Dünya siyaset sahnesinin en renkli ve en öngörülemez isimlerinden Donald Trump, yine herkesi şaşırtacak bir açıklamaya imza attı. Eski başkan, sosyal medya üzerinden yaptığı bir paylaşımla Hamas liderliğine adeta ateş püskürdü.
"Artık yeter!" diye haykıran Trump'ın sözleri gerçekten de oldukça netti. Hamas'ın elinde tuttuğu iki Amerikalı vatandaşın 48 saat gibi kısa bir süre içinde serbest bırakılmasını talep etti. Yoksa -kendi deyimiyle- "işler çok ciddi bir hal alacak" gibi görünüyor.
Kritik Zamanlama ve Gerilim Yüklü İfadeler
Trump'ın bu çıkışı, bölgedeki gerilimin tırmandığı tam da şu günlerde geldi. İnanın, siyaseti yakından takip edenler için bu hiç de sürpriz sayılmazdı. Adam zaten hep beklenmedik hamleler yapmasıyla ünlü değil mi?
Şöyle diyordu eski başkan: "İki masum Amerikalı vatandaşımız derhal özgür bırakılmalı. Onlara 48 saat mühlet veriyorum. Bu süre dolduğunda eğer hala serbest bırakılmamışlarsa, biz de gerekeni yapmakta tereddüt etmeyeceğiz."
Peki neydi bu "gereken"? Trump detay vermekten kaçındı ama diplomasi dilinde böyle açıklamalar genellikle askeri operasyonların habercisi oluyor. En azından tarih bize bunu söylüyor.
Beyaz Saray'dan Sessizlik, Hamas'tan Tepki
İlginç olan şu ki, mevcut Biden yönetimi Trump'ın bu açıklamalarına şimdilik sessiz kalmayı tercih etti. Bu sessizlik, Washington'daki iç politika gerilimlerini de gözler önüne seriyor aslında.
Hamas tarafından ise kısa ama anlamlı bir yanıt geldi: "Dış müdahalelere boyun eğmeyiz." Tabii bu, Trump'ın ültimatomunun reddedildiği anlamına geliyordu. Yani 48 saatin sonunda ne olacağını hep birlikte göreceğiz.
Ortadoğu'da gerilim zaten tavan yapmış durumda. Trump'ın bu hamlesi, yangına benzin dökmekten farksız gibi görünüyor. Ama kim bilir, belki de bu tür baskılar bazen işe yarıyor - en azından Trump'ın kendi düşüncesi bu yönde.
Rehinelerin Akıbeti Merak Konusu
İki Amerikalı rehinenin kimliği ve nasıl esir düştükleri konusunda net bilgiler yok. Ancak bölgedeki kaynaklar, bunların sivil vatandaşlar olabileceğini düşündürüyor.
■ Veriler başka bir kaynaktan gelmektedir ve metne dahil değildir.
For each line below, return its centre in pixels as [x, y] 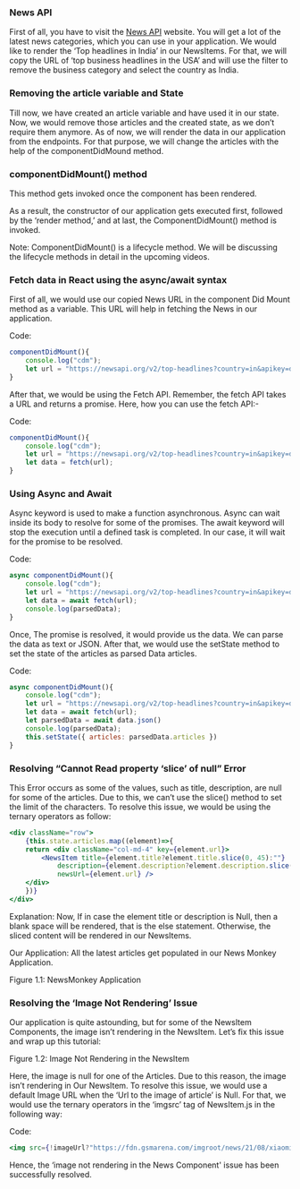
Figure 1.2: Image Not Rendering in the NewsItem [100, 1059]
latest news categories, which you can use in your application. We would [143, 41]
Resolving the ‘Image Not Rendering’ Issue [104, 1003]
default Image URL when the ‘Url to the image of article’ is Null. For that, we [148, 1095]
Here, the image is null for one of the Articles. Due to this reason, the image [148, 1076]
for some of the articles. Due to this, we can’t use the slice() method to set [146, 797]
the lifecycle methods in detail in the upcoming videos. [109, 256]
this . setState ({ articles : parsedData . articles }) [121, 737]

Trump'ın bu kadar net bir ültimatom vermesi, arka planda bazı istihbarat bilgilerine sahip olduğunu da akıllara getiriyor. Yoksa körlemesine böyle bir riski göze alır mıydı? Bence almazdı.
Önümüzdeki iki gün, bölge diplomasisi açısından kritik önem taşıyacak gibi görünüyor. Her iki taraf da geri adım atmazsa, Ortadoğu'da yeni bir krizin eşiğine gelebiliriz. Ki bölgenin daha fazla gerilime ihtiyacı olduğunu sanmıyorum, sizce de öyle değil mi?
Sonuç olarak, Trump yine bildiğimiz Trump'tı. Sessiz sedasız durmayı sevmiyor, her zaman gündemi belirlemek istiyor. Bu seferki hamlesinin nelere mal olacağını ise zaman gösterecek. Ama şunu söyleyebilirim ki, uluslararası ilişkilerde böyle açıklamalar genellikle iyi sonuçlanmıyor. En azından tarih bize bunu öğretiyor.